Scoop Election 08: edited by Gordon Campbell

Gordon Campbell on Labour’s new economic plan

April 29th, 2014

As Labour’s shadow Finance Minister David Parker pointed out on RNZ this morning, New Zealand has led the way internationally by making the control of inflation the sole focus of its central bank – with the dire result that when property prices go up in Auckland, the Reserve Bank feels obliged to raise interest rates and clobber families with mortgages and the export sector alike, across the entire country. For two decades now, we’ve learned to co-exist with the weird, self-inflicted damage from policy settings whereby the RB routinely feels impelled to reach for the interest rate lever even when – as now – there is no price inflation whatsoever within the productive part of the economy. Right now, the main side effect of simply relying on interest rate hikes to combat inflation has been to attract foreign speculators, and to kick up the exchange rate – to the further detriment of our exporters abroad, and families with mortgages at home.

Labour’s plan would widen the criteria that the RB should need to consider when it tackles inflation – a requirement entirely in line with the orthodoxy elsewhere. The US central bank for instance, has always and routinely needed to consider unemployment/unemployment factors when setting inflation rates, and yet somehow, this hasn’t stopped capitalism in its tracks. In the last 24 hours alone, the US Federal Reserve has been weighing those wider factors, and this requirement has lead to the kind of policy debate reported overnight in the Financial Times:

When considering labour markets, the Fed has historically raised interest rates when unemployment has dropped to levels below which it would expect a pick-up of inflation – the non-accelerating inflation rate of unemployment, which the Fed believes is about 5.5 per cent. At the average rate of payroll growth of about 200,000 jobs per month in this and prior US economic expansions, the Fed could anticipate reaching the 5.5 per cent unemployment rate in late 2015. This assumes that the percentage of the population working or seeking work, the labour force participation rate, remains unchanged.

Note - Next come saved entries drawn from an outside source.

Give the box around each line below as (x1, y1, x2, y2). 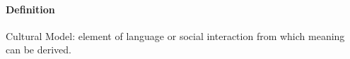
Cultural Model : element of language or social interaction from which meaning (6, 28, 345, 43)
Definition (6, 1, 55, 16)
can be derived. (6, 42, 71, 57)

This need for the US Fed to consider the impact on unemployment before hiking interest rates leads onwards to a useful policy debate ; as in how, for instance, does the Fed explain the downturn in labour force participation that has occurred during the current expansion? Maybe, some suggest, this reflects the depth of worker discouragement caused by the GFC ; maybe it also reflects the way essential skills have eroded or become obsolete, leaving such people structurally unemployable ? Either way, that debate leads to better policy outcomes. Here in New Zealand, the RB simply saws away on interest rates, and employment issues are not considered before crucial decisions are made.

The main dimension of Labour’s policy is to offer an alternative to the current reliance on interest rate hikes; mainly, by requiring higher contributions to Kiwisaver, as an inflation fighting tool.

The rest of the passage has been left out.